Send It to me--- I`ll fix it...--------Cowboy
You did GOOD !!! Proud of Ya !!!


----------



## jkent (Aug 20, 2017)

Hopefully the hex tube truss rods can be saved. They are very hard to find.
Wish I could find a project like that.
JKent


----------



## TR6SC (Aug 20, 2017)

Wonderful! Those truss rods are gonna be fun, but they don't look too bad. What won't squeeze into shape can be filled with weld. Great find KC.


----------



## bikewhorder (Aug 20, 2017)

That's going to be quite a challenge.  Steel and aluminum don't like to come apart after having been together for so long.


----------



## fordmike65 (Aug 20, 2017)

@ratrodz


----------



## Cowboy in NC (Aug 20, 2017)

Take the loose junk off of it and HANG IT ON THE WALL--- IT`S ART !!!---------Cowboy


----------



## New Mexico Brant (Aug 20, 2017)




----------



## ratrodz (Aug 20, 2017)

I'm not gonna lie...
I actually really dig it the way it sits!


----------



## catfish (Aug 21, 2017)

Great find!


----------



## ranman (Aug 21, 2017)

You


catfish said:


> Great find!



 got the wingbar!!!!


----------



## bikiba (Aug 21, 2017)

really nice and im really jealous


----------



## catfish (Aug 21, 2017)

ranman said:


> You
> 
> got the wingbar!!!!




Did I?


----------



## rickyd (Aug 21, 2017)

!!!!!!!!


----------



## 56 Vette (Aug 23, 2017)

Nice find! Will be well worth the effort to get it riding again! Joe


----------



## Kansan (Aug 24, 2017)

bikewhorder said:


> That's going to be quite a challenge.  Steel and aluminum don't like to come apart after having been together for so long.



Now you know why Boeing B-52 bombers are still flying..............


----------



## Vintage Paintworx (Aug 24, 2017)

Cowboy in NC said:


> Take the loose junk off of it and HANG IT ON THE WALL--- IT`S ART !!!---------Cowboy




That's what I say.


----------



## Bikermaniac (Aug 24, 2017)

Great find! easy fix...just kidding


----------



## Reallybigtim (Sep 17, 2018)

UPDATE:  It was a sad little wingbar.  Now it's a cool little rat.  Rode it all summer!


----------



## John Gailey (Sep 17, 2018)

Time line seems a bit off.  Maybe different bikes.


----------



## ratrodz (Sep 17, 2018)

John Gailey said:


> Time line seems a bit off.  Maybe different bikes.

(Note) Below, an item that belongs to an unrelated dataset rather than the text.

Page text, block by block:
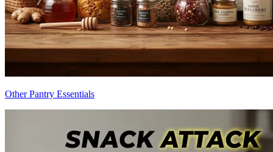
Other Pantry Essentials

Same bike... just a few owners later!


----------



## John Gailey (Sep 17, 2018)

I'm retired, forgot what year it is.


----------



## Reallybigtim (Sep 19, 2018)

John Gailey said:


> Time line seems a bit off.  Maybe different bikes.



Same frame you saw in my van at Memory Lane in April..............of this year (2018).


----------



## stoney (Sep 20, 2018)

Reallybigtim said:


> UPDATE:  It was a sad little wingbar.  Now it's a cool little rat.  Rode it all summer!View attachment 870030




Nice find, Sure does look a whole lot better without all the bent up stuff. Where did the stem go. Nice ride.


----------